Conditions needed are moisture and oxygen. Rain speeds it up.
It weakens car bodies, bridges, and railings, causing economic loss.
Keeping iron dry and painted reduces rusting in daily life.
Q6. What is rancidity? State causes, signs, and prevention used in food packaging.
Answer:
Rancidity happens when fats and oils undergo oxidation.
It causes bad smell and unpleasant taste in foods.
Signs include off-odors in oils, chips, and fried snacks.
Oxygen in air is the main cause. Light and heat can make it faster.
To prevent it, makers use antioxidants and nitrogen-flushed packs.
Storing food in airtight and cool places also slows oxidation.
High Complexity (Analysis & Scenario-Based)
Q7. A student reduces CuO by passing hydrogen over it while heating. Predict observations and identify the oxidized and reduced substances. What if hydrogen supply is very low?
Answer:
The black CuO turns brown, showing the return of metallic copper.
Water drops may appear as condensation further along the tube.
In CuO + H₂ → Cu + H₂O, CuO is reduced (loses oxygen).
Hydrogen is oxidized to water (gains oxygen).
If hydrogen is very low, reduction may be incomplete, and some black CuO remains.
Residual oxygen in air may even re-oxidize copper if hydrogen is not continuous.
Q8. After rains, an iron gate shows more rust than in dry weather. Analyze why rusting accelerates and suggest two practical steps to slow it.
Answer:
Rusting needs oxygen and water. Rain gives moisture, so rusting speeds up.
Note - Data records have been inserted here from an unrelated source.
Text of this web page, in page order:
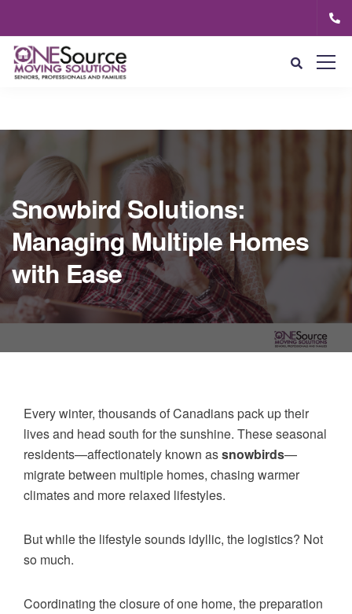
Snowbird Solutions:
Managing Multiple Homes
with Ease
Every winter, thousands of Canadians pack up their
lives and head south for the sunshine. These seasonal
residents—affectionately known assnowbirds—
migrate between multiple homes, chasing warmer
climates and more relaxed lifestyles.
But while the lifestyle sounds idyllic, the logistics? Not
so much.
Coordinating the closure of one home, the preparation
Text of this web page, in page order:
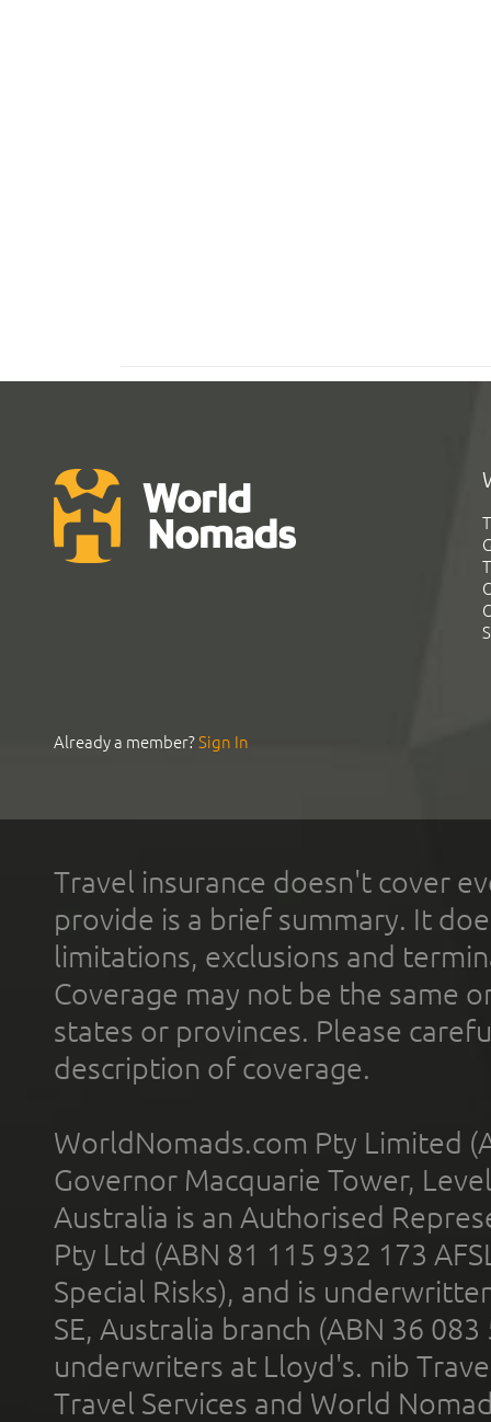
Already a member?Sign In
Travel insurance doesn't cover
provide is a brief summary. It
limitations, exclusions and
Coverage may not be the same
states or provinces. Please
description of coverage.
WorldNomads.com Pty Limited
Governor Macquarie Tower,
Australia is an Authorised
Pty Ltd (ABN 81 115 932 173
Special Risks), and is
SE, Australia branch (ABN 36
underwriters at Lloyd's. nib
Travel Services and World
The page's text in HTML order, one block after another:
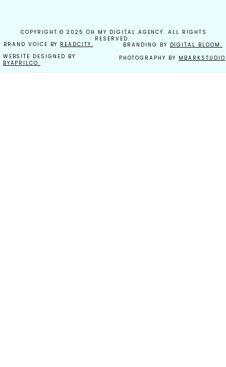
PHOTOGRAPHY BY MBARKSTUDIO
BRANDING BY DIGITAL BLOOM.
BRAND VOICE BY READCITY.
WEBSITE DESIGNED BY
BYAPRILCO.
COPYRIGHT © 2025 OH MY DIGITAL AGENCY. ALL RIGHTS
RESERVED.
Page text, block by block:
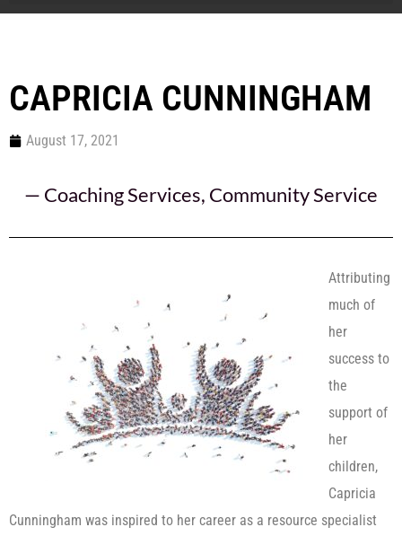
CAPRICIA CUNNINGHAM
August 17, 2021
— Coaching Services, Community Service
Attributing
much of
her
success to
the
support of
her
children,
Capricia
Cunningham was inspired to her career as a resource specialist
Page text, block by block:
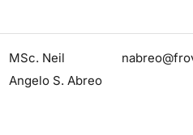
MSc. Neil
Angelo S. Abreo
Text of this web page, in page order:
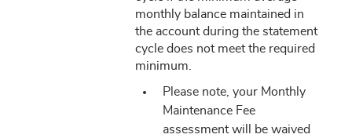
monthly balance maintained in
the account during the statement
cycle does not meet the required
minimum.
Please note, your Monthly
Maintenance Fee
assessment will be waived
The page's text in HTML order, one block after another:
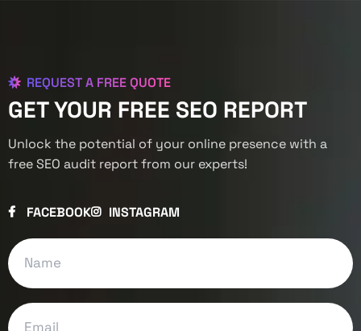
REQUEST A FREE QUOTE
GET YOUR FREE SEO REPORT
Unlock the potential of your online presence with a
free SEO audit report from our experts!
FACEBOOK INSTAGRAM
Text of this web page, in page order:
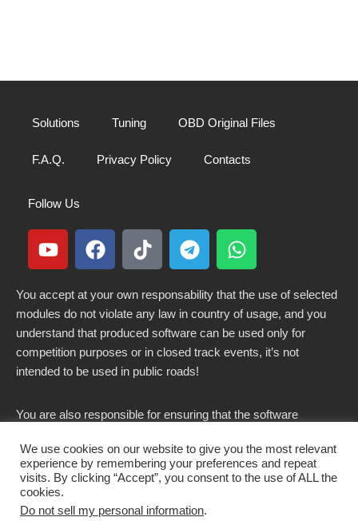
Solutions Tuning OBD Original Files
F.A.Q. Privacy Policy Contacts
Follow Us
You accept at your own responsability that the use of selected
modules do not violate any law in country of usage, and you
understand that produced software can be used only for
competition purposes or in closed track events, it’s not
intended to be used in public roads!
You are also responsible for ensuring that the software
country.
We use cookies on our website to give you the most relevant
experience by remembering your preferences and repeat
visits. By clicking “Accept”, you consent to the use of ALL the
cookies.
Do not sell my personal information.
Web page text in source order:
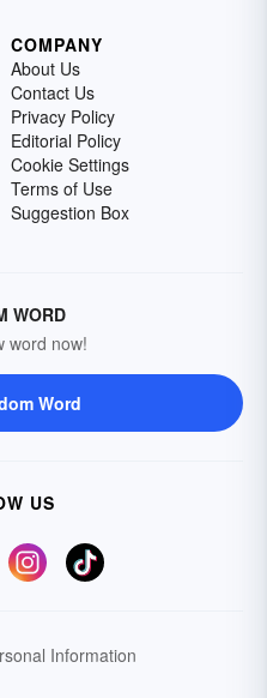
COMPANY
About Us
Contact Us
Privacy Policy
Editorial Policy
Cookie Settings
Terms of Use
Suggestion Box
WORD
word now!
Word
US
Information
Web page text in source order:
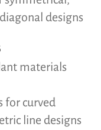
designs
materials
for curved
line designs
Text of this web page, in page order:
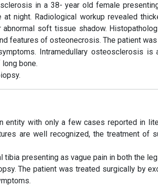
in a 38- year old female
night. Radiological workup revealed
soft tissue shadow.
features of osteonecrosis. The patient
Intramedullary osteosclerosis is
bone.
with only a few cases reported in
are well recognized, the treatment of
presenting as vague pain in both the
The patient was treated surgically by
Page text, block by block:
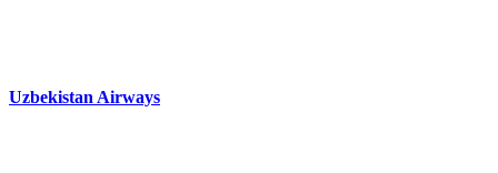
Uzbekistan Airways

Water helps ions move, so the electrochemical process of rusting becomes faster.
Dissolved carbon dioxide (CO₂) and salts in rainwater can also increase corrosion.
In dry air, the lack of water slows the reaction.
Practical steps: keep iron painted or oiled to block air and moisture.
Also ensure good drainage and regular drying after rain to reduce rust.
Q9. You heat a mixture of zinc oxide and carbon. How would the result change if carbon is in excess versus limited? Explain using redox ideas and expected products.
Answer:
In general: ZnO + C → Zn + CO. ZnO is reduced; carbon is oxidized.
With excess carbon, more oxygen from ZnO can be taken, and more CO forms.
With limited carbon, some ZnO may remain unreduced. The reaction may be incomplete.
If oxygen supply from ZnO is high and carbon is ample, CO can further become CO₂.
But in closed conditions, CO is the common product seen.
The shiny zinc confirms reduction, while gas evolution shows oxidation of carbon.
Q10. Your silver jewelry turned black, while an iron railing turned reddish-brown. Compare both changes as corrosion, and explain how they happen and how to reduce them.
Answer:
Both are corrosion, but the products are different.
Iron forms rust (iron oxide, Fe₂O₃) in the presence of air and moisture.
Silver forms a black tarnish, usually silver sulfide (Ag₂S), reacting with sulfur compounds in air.
Both are redox processes where the metal is oxidized.
To reduce these, keep metals dry and covered (paint for iron, airtight storage for silver).
Cleaning and avoiding polluted, humid environments help slow corrosion.